Structure and Function of DNA

  • DNA Structure and Discovery:

    • Watson and Crick developed the three-dimensional model of DNA in 1953 using X-ray diffraction data by Rosalind Franklin.

    • Received the Nobel Prize in Chemistry in 1962.

    • Notably, Franklin was posthumously acknowledged for her contributions but was not awarded.

  • Complementary and Antiparallel Strands:

    • DNA consists of two strands winded into a double helix, featuring:

    • Primary Structure: Composed of deoxyribonucleotides (nucleotides have three components: sugar, phosphate, base).

    • Base Types: Nucleotides can be one of four:

      • Purines: Adenine (A), Guanine (G)

      • Pyrimidines: Thymine (T), Cytosine (C)

    • Each nucleotide includes:

      • Phosphate group: -O-P=O

      • Sugar: Deoxyribose

      • Base: A, G, T, C

  • Naming Nucleotides and Nucleosides:

    • Base Only: A, G, T, C

    • Nucleotide (base + sugar + phosphate):

    • Deoxyadenosine 5' monophosphate (dAMP), Deoxyguanosine 5' monophosphate (dGMP), etc.

    • Nucleoside (base + sugar):

    • Deoxyadenosine (dA), Deoxyguanosine (dG), etc.

  • Secondary Structure:

    • DNA forms a double helix structure:

    • Strands are complementary and run in opposite (antiparallel) directions.

    • Governed by hydrogen bonds between bases:

      • 2 H-bonds between A and T; 3 H-bonds between G and C.

  • Methylation of DNA:

    • Involves adding methyl groups to nucleotide bases:

    • Helps prokaryotes to recognize their own DNA; foreign DNA has different methylation patterns.

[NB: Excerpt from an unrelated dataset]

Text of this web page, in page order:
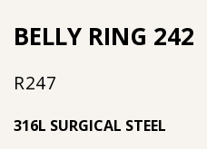
BELLY RING 242
R247
316L SURGICAL STEEL

    • In eukaryotes, methylation is correlated with gene expression and can lead to epigenetic gene silencing.

Special Structures in DNA and RNA

  • Different secondary structures in DNA and RNA:

    • B-DNA: Right-handed helix, stable in hydrated environments, approximately 10 bases per turn.

    • A-DNA: Similar right-handed helix, forms under dehydrated conditions.

    • Z-DNA: Left-handed helix, lesser-known structure which can form under certain conditions.

  • Hairpin Structures:

    • Formed in single strands of nucleotides where inverted complementary sequences occur, allowing for complex folding in RNA molecules.

Summary of Concepts

  • Antiparallel Nature: Refers to the structured alignment of DNA strands with intertwined phosphate groups.

  • Bonding Types:

    • Primary structure held by phosphodiester bonds.

    • Secondary structure stabilized by hydrogen bonds among bases.

  • Important Questions:

    • Application of findings can be tested through problem sets provided (Page 311) including #18, 19, 24, and more to reinforce comprehension.